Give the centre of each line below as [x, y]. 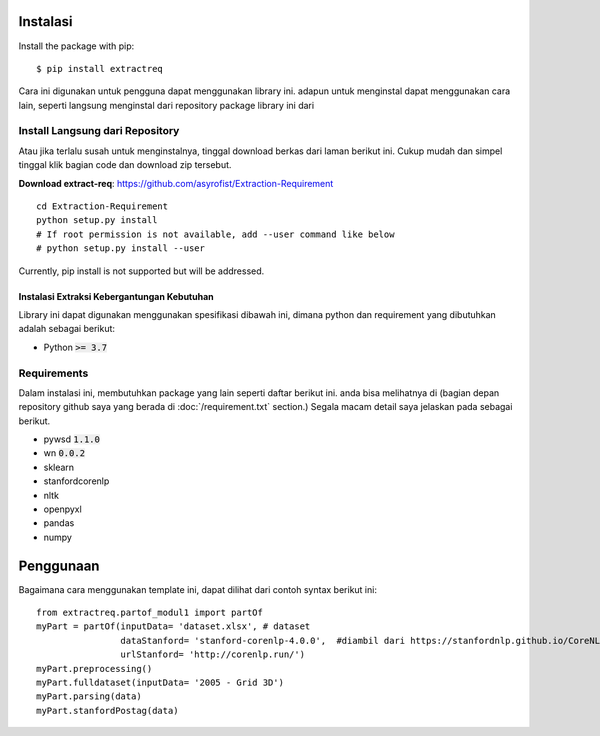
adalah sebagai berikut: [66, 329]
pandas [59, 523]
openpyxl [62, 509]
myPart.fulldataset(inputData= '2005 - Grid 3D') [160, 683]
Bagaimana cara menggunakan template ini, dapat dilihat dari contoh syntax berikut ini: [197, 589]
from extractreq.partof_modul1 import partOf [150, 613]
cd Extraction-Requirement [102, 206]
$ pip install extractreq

==

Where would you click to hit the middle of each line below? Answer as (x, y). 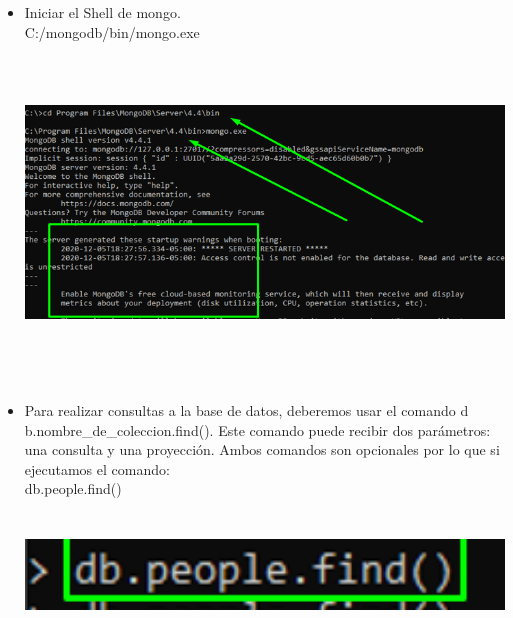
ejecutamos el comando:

> Work item: Please return the lines above that run from the line containing "from extractreq.partof_modul1 import" to the line containing "pip install extractreq", inclusive, exactly and with no other lines.

> Answer to this exercise:
from extractreq.partof_modul1 import partOf [150, 613]
cd Extraction-Requirement [102, 206]
$ pip install extractreq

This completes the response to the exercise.